■ **THE INPUT**:

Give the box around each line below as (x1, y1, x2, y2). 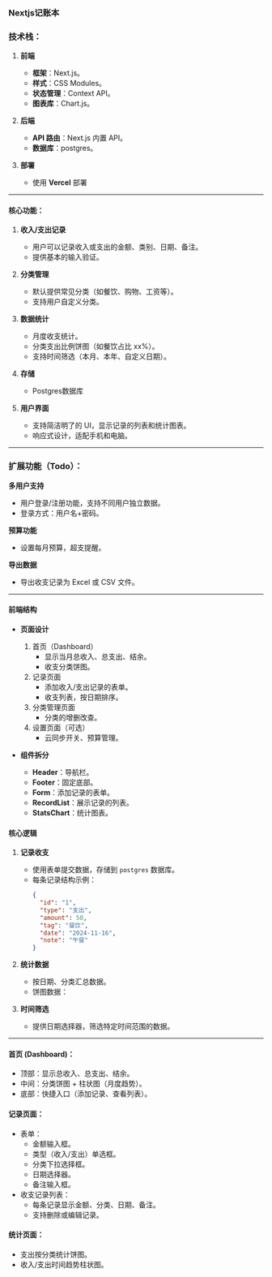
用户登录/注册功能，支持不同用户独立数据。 (19, 497, 165, 508)
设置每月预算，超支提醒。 (19, 542, 106, 553)
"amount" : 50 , (39, 914, 87, 922)
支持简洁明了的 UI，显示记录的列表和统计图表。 (32, 420, 191, 431)
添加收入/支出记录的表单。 (44, 681, 133, 691)
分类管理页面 (32, 702, 75, 712)
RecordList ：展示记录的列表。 (32, 798, 134, 807)
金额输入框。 (32, 1138, 75, 1149)
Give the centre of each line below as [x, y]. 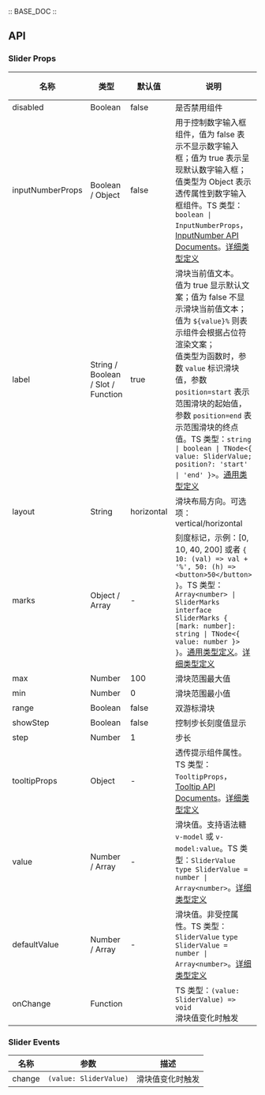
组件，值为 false [205, 134]
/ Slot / [103, 384]
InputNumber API [207, 235]
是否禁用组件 [199, 107]
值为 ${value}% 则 [207, 320]
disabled [28, 107]
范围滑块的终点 [211, 427]
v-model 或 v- [199, 836]
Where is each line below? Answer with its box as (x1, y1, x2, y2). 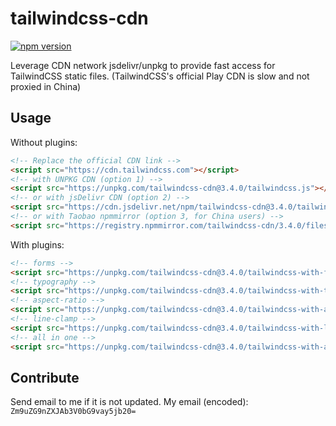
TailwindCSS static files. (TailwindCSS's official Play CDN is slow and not (10, 70, 310, 82)
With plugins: (10, 238, 65, 251)
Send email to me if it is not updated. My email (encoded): (10, 396, 249, 408)
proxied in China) (10, 80, 82, 92)
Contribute (10, 369, 80, 386)
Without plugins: (10, 136, 78, 148)
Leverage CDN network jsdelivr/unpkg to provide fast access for (10, 59, 276, 71)
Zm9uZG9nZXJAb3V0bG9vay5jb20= (10, 407, 137, 417)
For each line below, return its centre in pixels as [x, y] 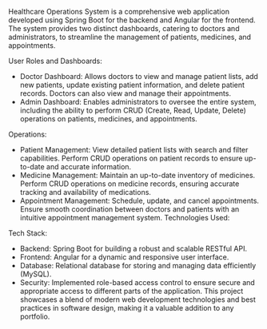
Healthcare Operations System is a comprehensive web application [119, 12]
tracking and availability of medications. [86, 192]
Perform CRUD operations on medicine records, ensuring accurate [130, 184]
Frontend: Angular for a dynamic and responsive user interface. [124, 257]
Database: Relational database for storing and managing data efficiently [138, 266]
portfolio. [35, 316]
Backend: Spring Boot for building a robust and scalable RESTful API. [133, 248]
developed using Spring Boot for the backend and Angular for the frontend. [132, 20]
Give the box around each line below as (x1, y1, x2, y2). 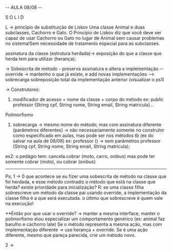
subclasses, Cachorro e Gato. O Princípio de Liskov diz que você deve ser (5, 30, 162, 35)
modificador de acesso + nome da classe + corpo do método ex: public (12, 97, 164, 102)
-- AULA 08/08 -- (5, 5, 42, 10)
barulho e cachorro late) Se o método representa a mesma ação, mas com (5, 221, 162, 227)
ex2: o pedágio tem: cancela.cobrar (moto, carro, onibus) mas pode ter (5, 153, 155, 159)
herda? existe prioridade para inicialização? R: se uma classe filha (5, 184, 144, 190)
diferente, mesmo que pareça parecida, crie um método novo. (5, 232, 136, 238)
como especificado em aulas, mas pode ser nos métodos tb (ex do (12, 132, 154, 139)
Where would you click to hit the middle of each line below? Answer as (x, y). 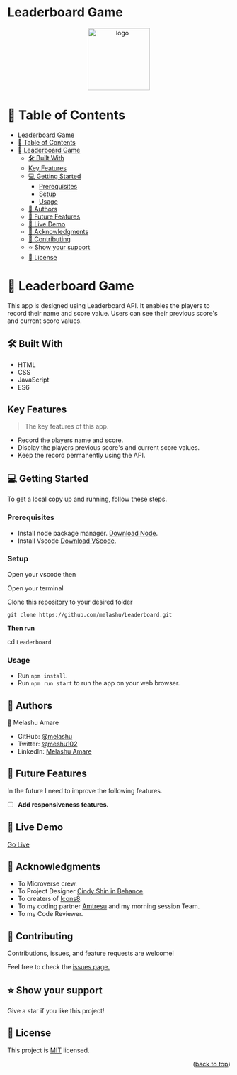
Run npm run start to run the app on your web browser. (99, 683)
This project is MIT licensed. (48, 1050)
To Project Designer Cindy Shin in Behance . (81, 891)
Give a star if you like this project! (56, 1011)
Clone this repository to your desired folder (70, 602)
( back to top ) (212, 1064)
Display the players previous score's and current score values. (109, 448)
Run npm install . (43, 676)
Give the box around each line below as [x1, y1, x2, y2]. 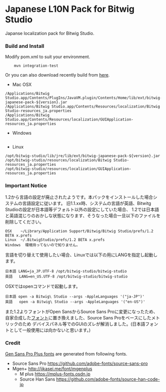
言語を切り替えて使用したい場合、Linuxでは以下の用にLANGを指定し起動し [5, 252, 158, 258]
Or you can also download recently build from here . [5, 72, 110, 78]
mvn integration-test [14, 63, 58, 69]
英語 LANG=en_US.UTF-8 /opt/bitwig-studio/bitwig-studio [5, 274, 128, 279]
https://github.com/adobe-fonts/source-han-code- [56, 376, 160, 382]
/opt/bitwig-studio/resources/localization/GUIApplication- [5, 166, 132, 171]
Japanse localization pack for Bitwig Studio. [5, 30, 95, 36]
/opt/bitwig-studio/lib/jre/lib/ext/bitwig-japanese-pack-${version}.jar [5, 154, 161, 158]
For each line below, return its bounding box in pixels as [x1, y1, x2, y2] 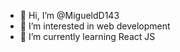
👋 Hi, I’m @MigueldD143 [19, 10, 120, 21]
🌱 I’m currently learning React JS [19, 31, 156, 42]
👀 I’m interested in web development [19, 20, 171, 32]
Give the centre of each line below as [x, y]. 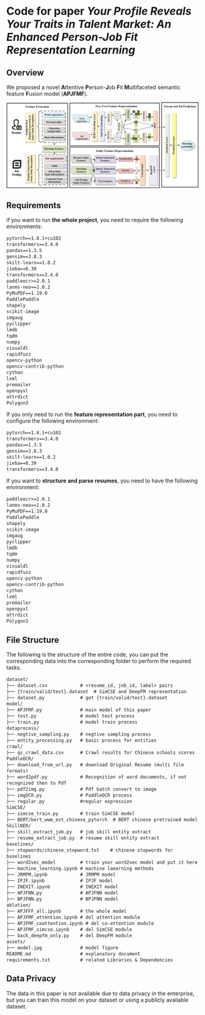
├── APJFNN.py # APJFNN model [63, 893]
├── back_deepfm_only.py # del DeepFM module [69, 936]
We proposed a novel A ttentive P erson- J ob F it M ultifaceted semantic [94, 87]
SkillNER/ [19, 826]
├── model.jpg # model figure [63, 948]
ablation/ [19, 905]
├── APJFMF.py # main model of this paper [79, 710]
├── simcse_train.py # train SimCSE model [71, 814]
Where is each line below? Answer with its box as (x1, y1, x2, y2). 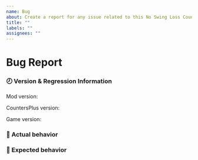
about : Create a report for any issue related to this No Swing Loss (6, 14, 181, 20)
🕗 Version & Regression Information (6, 77, 112, 85)
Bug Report (6, 56, 63, 69)
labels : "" (6, 25, 33, 31)
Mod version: (6, 92, 38, 100)
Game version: (6, 115, 42, 122)
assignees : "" (6, 31, 41, 36)
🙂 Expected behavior (6, 146, 67, 154)
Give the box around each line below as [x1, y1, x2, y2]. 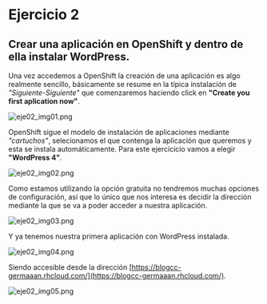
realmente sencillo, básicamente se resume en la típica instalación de [8, 80, 237, 89]
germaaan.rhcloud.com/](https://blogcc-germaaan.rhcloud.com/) [8, 271, 225, 280]
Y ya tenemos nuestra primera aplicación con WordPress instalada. [8, 231, 229, 241]
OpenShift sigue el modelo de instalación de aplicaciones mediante [8, 128, 229, 136]
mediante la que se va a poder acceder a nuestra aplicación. [8, 201, 208, 210]
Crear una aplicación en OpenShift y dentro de [8, 38, 244, 51]
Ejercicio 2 [8, 6, 80, 24]
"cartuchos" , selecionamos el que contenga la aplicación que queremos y [8, 136, 252, 145]
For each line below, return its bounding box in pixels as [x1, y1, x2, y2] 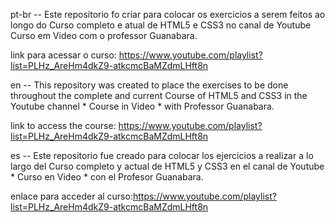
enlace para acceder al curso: [10, 190, 133, 202]
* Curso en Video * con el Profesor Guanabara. [10, 171, 204, 183]
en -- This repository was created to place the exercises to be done [10, 79, 289, 91]
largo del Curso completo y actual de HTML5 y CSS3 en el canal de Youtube [10, 160, 325, 172]
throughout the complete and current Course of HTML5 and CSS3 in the [10, 90, 308, 101]
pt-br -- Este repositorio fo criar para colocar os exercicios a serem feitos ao [10, 9, 326, 20]
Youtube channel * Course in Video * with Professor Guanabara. [10, 100, 275, 112]
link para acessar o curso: [10, 49, 117, 61]
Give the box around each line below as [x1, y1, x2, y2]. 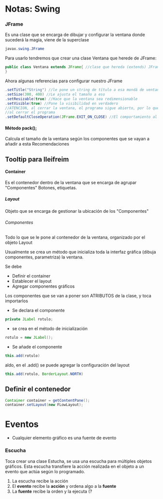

■ **ACTIVITY**: Beginning at the line with "We proposed a" and ending at the last line of the listing above, retype each line exactly, including those two lines. Leave the pictures out.

■ **ANSWER TO THIS TASK**:
We proposed a novel A ttentive P erson- J ob F it M ultifaceted semantic [94, 87]
SkillNER/ [19, 826]
├── model.jpg # model figure [63, 948]
ablation/ [19, 905]
├── APJFMF.py # main model of this paper [79, 710]
├── simcse_train.py # train SimCSE model [71, 814]
Where is each line below? Answer with its box as (x1, y1, x2, y2). 
about : Create a report for any issue related to this No Swing Loss (6, 14, 181, 20)
🕗 Version & Regression Information (6, 77, 112, 85)
Bug Report (6, 56, 63, 69)
labels : "" (6, 25, 33, 31)
Mod version: (6, 92, 38, 100)
Game version: (6, 115, 42, 122)
assignees : "" (6, 31, 41, 36)
🙂 Expected behavior (6, 146, 67, 154)
Give the box around each line below as [x1, y1, x2, y2]. 
realmente sencillo, básicamente se resume en la típica instalación de [8, 80, 237, 89]
germaaan.rhcloud.com/](https://blogcc-germaaan.rhcloud.com/) [8, 271, 225, 280]
Y ya tenemos nuestra primera aplicación con WordPress instalada. [8, 231, 229, 241]
OpenShift sigue el modelo de instalación de aplicaciones mediante [8, 128, 229, 136]
mediante la que se va a poder acceder a nuestra aplicación. [8, 201, 208, 210]
Crear una aplicación en OpenShift y dentro de [8, 38, 244, 51]
Ejercicio 2 [8, 6, 80, 24]
"cartuchos" , selecionamos el que contenga la aplicación que queremos y [8, 136, 252, 145]
For each line below, return its bounding box in pixels as [x1, y1, x2, y2] 
enlace para acceder al curso: [10, 190, 133, 202]
* Curso en Video * con el Profesor Guanabara. [10, 171, 204, 183]
en -- This repository was created to place the exercises to be done [10, 79, 289, 91]
largo del Curso completo y actual de HTML5 y CSS3 en el canal de Youtube [10, 160, 325, 172]
throughout the complete and current Course of HTML5 and CSS3 in the [10, 90, 308, 101]
pt-br -- Este repositorio fo criar para colocar os exercicios a serem feitos ao [10, 9, 326, 20]
Youtube channel * Course in Video * with Professor Guanabara. [10, 100, 275, 112]
link para acessar o curso: [10, 49, 117, 61]
Give the box around each line below as [x1, y1, x2, y2]. 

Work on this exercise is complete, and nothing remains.